Vantagepoint has an artificial intelligence tool to improve their trading results. It has a patented tool which can forecast stocks, futures, commodities, Forex and ETFs and claims an accuracy of up to 86%. The tool can predict changes in market trend direction up to three days in advance thus enabling traders to get in and out of trades at optimal times with confidence.

 

Robotic Process Automation (RPA)

RPA has grown out of Business Process Automation (BPA) and refers to the use of AI to automate workflow and business processes. The advantages of RPA demonstrate it to be a solid tool in attaining higher quality output at lower costs which is much quicker than traditional methods. RPA can be used in IT support processes, back-office work, and workflow processes. The rules are programmed, and bots extract structured inputs from applications like Excel and enter them into other software such as CRM, SCM or accounting. A good example is the use of NLP to scan incoming emails and undertake the appropriate action, such as generating an invoice or flagging a complaint in an automated manner.

 

Machine Learning

Machine learning is an application of artificial intelligence (AI) which involves a combination of raw computing power and logic-based models to simulate the human learning process. Machine Learning is proving to be a successful approach to AI. When humans learn, they alter the way they relate information and the world, similarly when machines learn, they alter the data and form it into a piece of information.
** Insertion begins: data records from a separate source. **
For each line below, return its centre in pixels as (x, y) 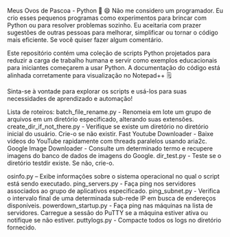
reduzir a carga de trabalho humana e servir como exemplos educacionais (112, 60)
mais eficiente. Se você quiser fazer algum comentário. (85, 40)
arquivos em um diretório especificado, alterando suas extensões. (101, 119)
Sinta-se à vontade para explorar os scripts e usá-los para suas (97, 91)
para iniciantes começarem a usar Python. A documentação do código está (114, 68)
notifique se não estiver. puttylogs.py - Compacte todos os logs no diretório (114, 220)
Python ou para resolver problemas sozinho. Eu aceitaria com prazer (104, 25)
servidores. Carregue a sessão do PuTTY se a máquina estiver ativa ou (107, 213)
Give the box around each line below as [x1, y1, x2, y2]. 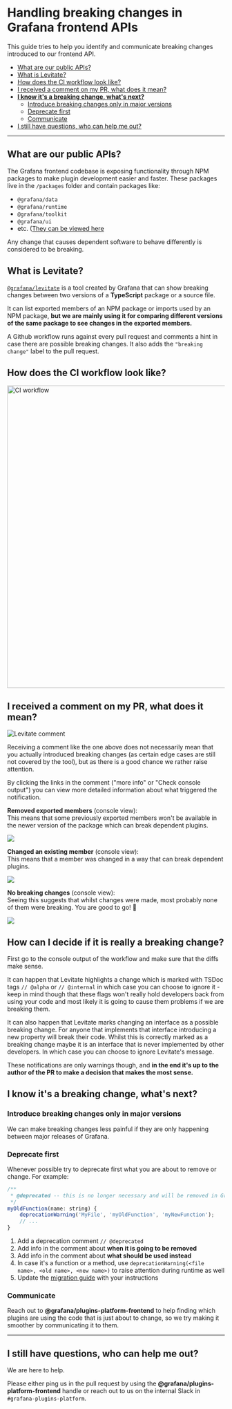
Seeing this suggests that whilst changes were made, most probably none [7, 896, 217, 904]
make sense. [7, 962, 43, 970]
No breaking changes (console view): [7, 888, 115, 897]
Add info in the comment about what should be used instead [17, 1251, 192, 1260]
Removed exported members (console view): [7, 807, 138, 815]
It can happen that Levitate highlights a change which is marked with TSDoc [7, 976, 224, 983]
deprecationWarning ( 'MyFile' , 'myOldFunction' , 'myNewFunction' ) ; [19, 1211, 215, 1218]
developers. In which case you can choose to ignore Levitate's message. [7, 1047, 215, 1056]
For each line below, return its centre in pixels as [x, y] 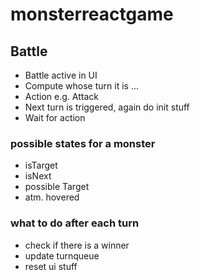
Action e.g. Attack [61, 96]
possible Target [57, 187]
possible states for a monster [83, 143]
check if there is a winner [77, 245]
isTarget [41, 165]
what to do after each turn [75, 223]
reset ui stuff [51, 266]
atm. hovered [52, 197]
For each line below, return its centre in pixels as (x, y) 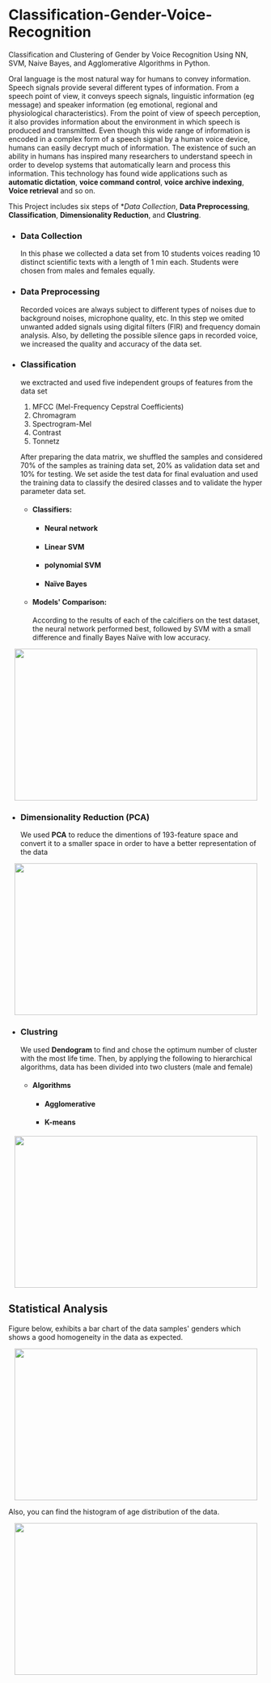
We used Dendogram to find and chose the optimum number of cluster (138, 1049)
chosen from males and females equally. (87, 271)
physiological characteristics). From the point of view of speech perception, (135, 113)
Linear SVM (64, 546)
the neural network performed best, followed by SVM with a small (142, 629)
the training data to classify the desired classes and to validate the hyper (141, 482)
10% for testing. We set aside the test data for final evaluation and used (139, 474)
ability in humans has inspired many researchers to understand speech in (131, 156)
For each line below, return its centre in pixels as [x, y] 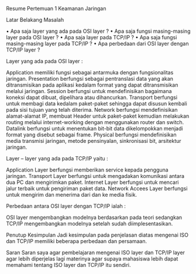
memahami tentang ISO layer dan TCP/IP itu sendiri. [68, 265]
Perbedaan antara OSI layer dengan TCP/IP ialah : [66, 206]
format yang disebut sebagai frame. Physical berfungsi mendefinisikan [91, 135]
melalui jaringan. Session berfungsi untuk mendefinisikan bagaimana [89, 91]
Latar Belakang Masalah [35, 20]
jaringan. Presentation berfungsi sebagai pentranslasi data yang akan [90, 79]
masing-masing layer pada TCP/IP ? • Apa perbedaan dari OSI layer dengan [97, 44]
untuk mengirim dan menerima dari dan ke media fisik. [72, 195]
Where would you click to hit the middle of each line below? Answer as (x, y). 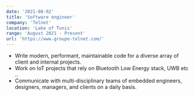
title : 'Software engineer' (41, 17)
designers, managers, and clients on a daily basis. (76, 87)
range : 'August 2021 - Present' (46, 34)
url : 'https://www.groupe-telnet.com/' (55, 39)
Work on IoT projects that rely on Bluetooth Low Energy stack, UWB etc (101, 68)
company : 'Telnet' (29, 22)
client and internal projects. (48, 62)
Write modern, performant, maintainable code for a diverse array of (97, 56)
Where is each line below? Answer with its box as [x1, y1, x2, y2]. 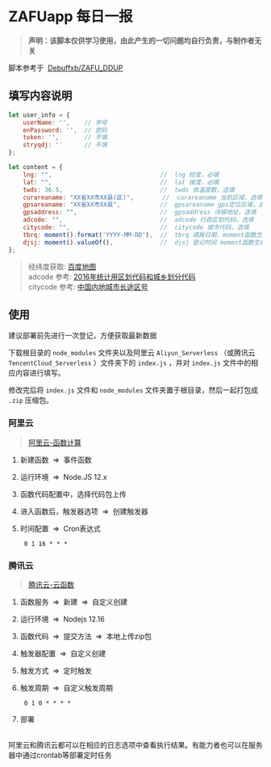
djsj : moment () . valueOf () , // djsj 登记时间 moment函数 [23, 238, 254, 247]
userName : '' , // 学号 [23, 118, 107, 126]
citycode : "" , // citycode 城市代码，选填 [23, 223, 250, 231]
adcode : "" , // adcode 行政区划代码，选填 [23, 216, 254, 224]
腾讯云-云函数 [27, 579, 75, 589]
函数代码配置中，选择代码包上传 [19, 489, 127, 498]
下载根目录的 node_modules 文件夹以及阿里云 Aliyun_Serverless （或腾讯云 [8, 348, 256, 358]
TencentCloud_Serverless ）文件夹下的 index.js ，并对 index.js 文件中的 [8, 358, 252, 368]
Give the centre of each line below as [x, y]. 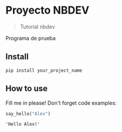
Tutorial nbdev [37, 27]
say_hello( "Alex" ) [28, 114]
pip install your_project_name [44, 70]
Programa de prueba [31, 38]
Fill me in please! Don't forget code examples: [61, 103]
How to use [27, 88]
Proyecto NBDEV [47, 10]
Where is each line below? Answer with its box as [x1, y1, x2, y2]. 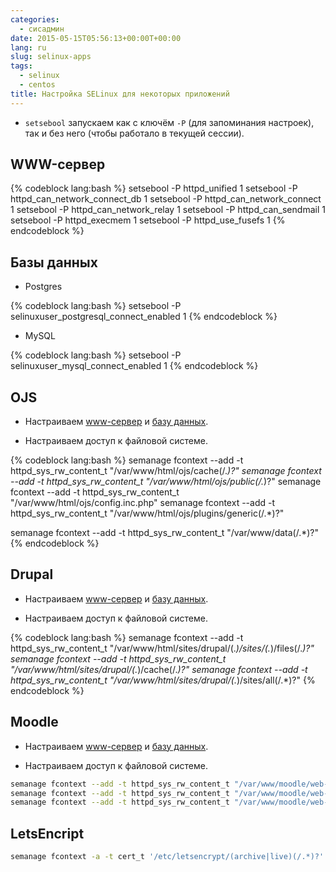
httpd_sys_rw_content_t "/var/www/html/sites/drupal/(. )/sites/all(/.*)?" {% [10, 674, 316, 686]
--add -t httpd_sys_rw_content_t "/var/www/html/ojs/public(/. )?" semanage [10, 476, 322, 488]
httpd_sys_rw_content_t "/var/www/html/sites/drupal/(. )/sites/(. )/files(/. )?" [10, 642, 315, 654]
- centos [19, 80, 56, 90]
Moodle [10, 714, 59, 731]
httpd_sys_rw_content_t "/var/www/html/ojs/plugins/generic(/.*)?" [10, 507, 285, 520]
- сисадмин [19, 24, 65, 34]
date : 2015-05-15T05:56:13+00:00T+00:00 [10, 33, 182, 43]
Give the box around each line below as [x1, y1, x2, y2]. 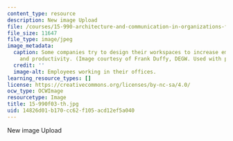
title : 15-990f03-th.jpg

An example, Image recognition is a popular application of machine learning in which images are fed into an algorithm, which attempts to recognise the contents of the image based on patterns. For instance, Yelp’s machine learning algorithms help the company’s human staff deal with tens of millions of photos to compile, categorise, and label the images more efficiently.

 

Chatbots and virtual assistants

Chatbots are robotic processes which simulate human conversation and automate functions. The technology is also used for so-called ‘virtual assistants’, which uses AI to interact with humans and aid with specific queries. They are increasingly being used to handle simple conversation and tasks in B2B and B2C environments. The addition of chatbots reduces human assistants and they can work throughout the clock. Chatbots and Virtual assistants improve with AI and can be trained to review conversations, past transactions and to draft a response based on context. If the user interacts with the bot through voice, then the chatbot requires a speech recognition engine.

Chatbots have been used in instant messaging (IM) applications and online interactive platforms. To exemplify, chatbots are deployed to assist online shoppers by answering noncomplex product questions, pricing, FAQ’s, order processing steps or forwarding information to human agents on complicated questions such as shipping delays or faults.

 

With AI technology evolving and improving so rapidly, many organisations are looking to use AI in their business, but there are still many questions to which adopters are seeking answers such as how to integrate AI into their existing systems, how to get access to data that will enable AI as well as the persistent technology concerns around cybersecurity and cost. The goal of many AI providers is to reach a stage where AI will support humans, control machines for us and automate repetitive tasks and processes.